Raise an error in read_csv when names and prefix both are not None · Issue #39123 · pandas-dev/pandas (original) (raw)

Problem description

As a result of the discussion in issue #27394, read_csv is changed such that it raises an error when both header and prefix are different from None. A user had misunderstood how to (not) use header and prefix together. I think that the usage of namesand prefix can be misunderstood in a similar way.

It could also be that a user accidentally provides both arguments and expects prefix to have effect. Right now, it seems like prefix is silently ignored when names is provided.

Describe the solution you'd like

Raise a ValueError when the read_csv arguments prefix and names both differ from None, in accordance with issue #27394 and pull request #31383.

API breaking implications

This will "break" code that passes values (!=None) for both prefix and names, but since it was an accepted solution for issue #27394, I think it could be used here as well.

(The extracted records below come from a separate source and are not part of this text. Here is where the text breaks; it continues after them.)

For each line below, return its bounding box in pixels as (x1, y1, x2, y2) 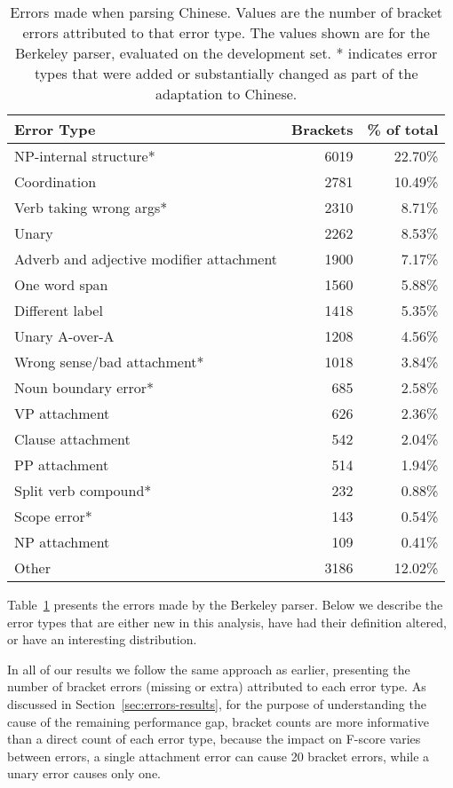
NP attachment (14, 532, 110, 552)
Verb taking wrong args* (14, 197, 168, 217)
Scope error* (14, 506, 92, 526)
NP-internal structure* (14, 146, 155, 166)
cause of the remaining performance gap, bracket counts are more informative (7, 712, 429, 730)
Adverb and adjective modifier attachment (14, 248, 278, 269)
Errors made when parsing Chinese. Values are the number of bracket (10, 2, 443, 22)
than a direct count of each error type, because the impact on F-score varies (7, 729, 421, 748)
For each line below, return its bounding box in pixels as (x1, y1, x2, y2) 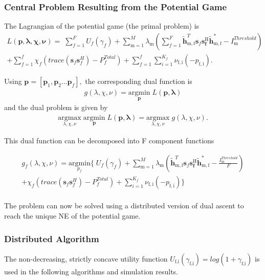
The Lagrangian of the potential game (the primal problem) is (4, 20, 200, 31)
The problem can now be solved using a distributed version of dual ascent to (4, 200, 244, 211)
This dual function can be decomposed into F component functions (4, 135, 214, 145)
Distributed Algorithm (4, 232, 99, 245)
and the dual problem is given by (4, 102, 108, 113)
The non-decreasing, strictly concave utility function (4, 253, 168, 264)
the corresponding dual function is (85, 75, 192, 86)
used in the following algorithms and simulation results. (4, 266, 178, 276)
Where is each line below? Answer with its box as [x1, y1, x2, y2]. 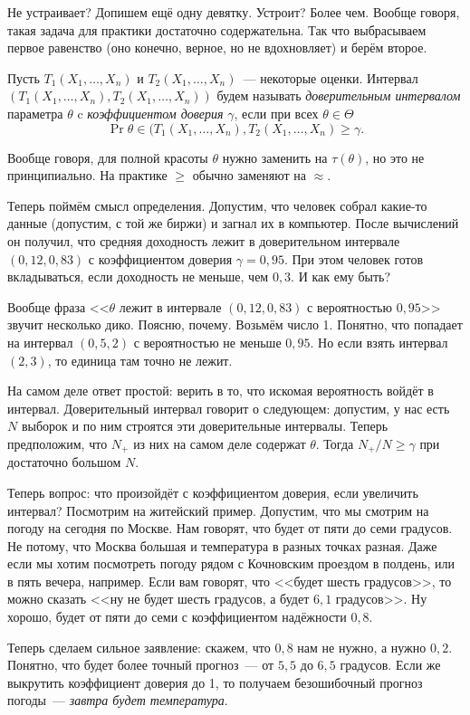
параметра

Describe alternatives you've considered

Another possibility is to issue a warning instead of an error, but that would be inconsistent with the behavior when prefix and header is both not None.

Additional context

Examples below are run in pandas version 1.3.0.dev0+210.g9f1a41dee.

When I run

pandas.read_csv("my_data.csv", prefix="XZ", header=0)

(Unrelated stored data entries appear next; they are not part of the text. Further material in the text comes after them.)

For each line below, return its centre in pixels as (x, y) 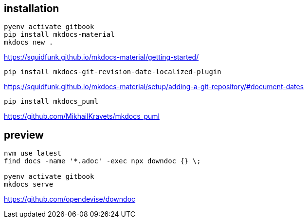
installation (32, 8)
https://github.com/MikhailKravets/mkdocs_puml (82, 116)
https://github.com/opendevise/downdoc (70, 199)
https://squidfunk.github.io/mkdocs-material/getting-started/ (101, 57)
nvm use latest (33, 153)
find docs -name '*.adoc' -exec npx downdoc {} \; (102, 161)
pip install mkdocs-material (59, 35)
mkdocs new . (29, 42)
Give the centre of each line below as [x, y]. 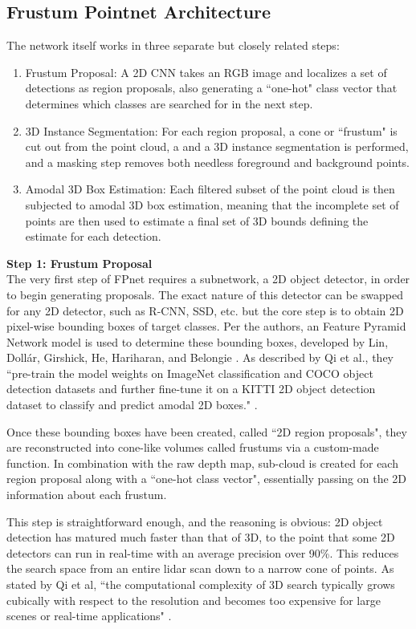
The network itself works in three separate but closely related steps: [173, 45]
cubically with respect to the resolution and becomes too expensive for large [194, 600]
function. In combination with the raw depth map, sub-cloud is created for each [202, 463]
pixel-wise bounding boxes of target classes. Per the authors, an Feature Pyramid [206, 326]
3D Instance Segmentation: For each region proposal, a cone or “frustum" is [211, 130]
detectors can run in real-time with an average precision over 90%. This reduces [203, 552]
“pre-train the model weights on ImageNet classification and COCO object [190, 373]
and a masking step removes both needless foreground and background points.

I get the following output:

Traceback (most recent call last):
  File "<stdin>", line 1, in <module>
  File "/home/malin/workspace/py/pandas/pandas/io/parsers.py", line 605, in read_csv
    return _read(filepath_or_buffer, kwds)
  File "/home/malin/workspace/py/pandas/pandas/io/parsers.py", line 457, in _read
    parser = TextFileReader(filepath_or_buffer, **kwds)
  File "/home/malin/workspace/py/pandas/pandas/io/parsers.py", line 814, in __init__
    self._engine = self._make_engine(self.engine)
  File "/home/malin/workspace/py/pandas/pandas/io/parsers.py", line 1045, in _make_engine
    return mapping[engine](self.f, **self.options)  # type: ignore[call-arg]
  File "/home/malin/workspace/py/pandas/pandas/io/parsers.py", line 1853, in __init__
    ParserBase.__init__(self, kwds)
  File "/home/malin/workspace/py/pandas/pandas/io/parsers.py", line 1334, in __init__
    raise ValueError(
ValueError: Argument prefix must be None if argument header is not None

but running

pandas.read_csv("my_data.csv", prefix="XZ", names=["a", "b", "c"])

works fine, except that prefix is silently ignored.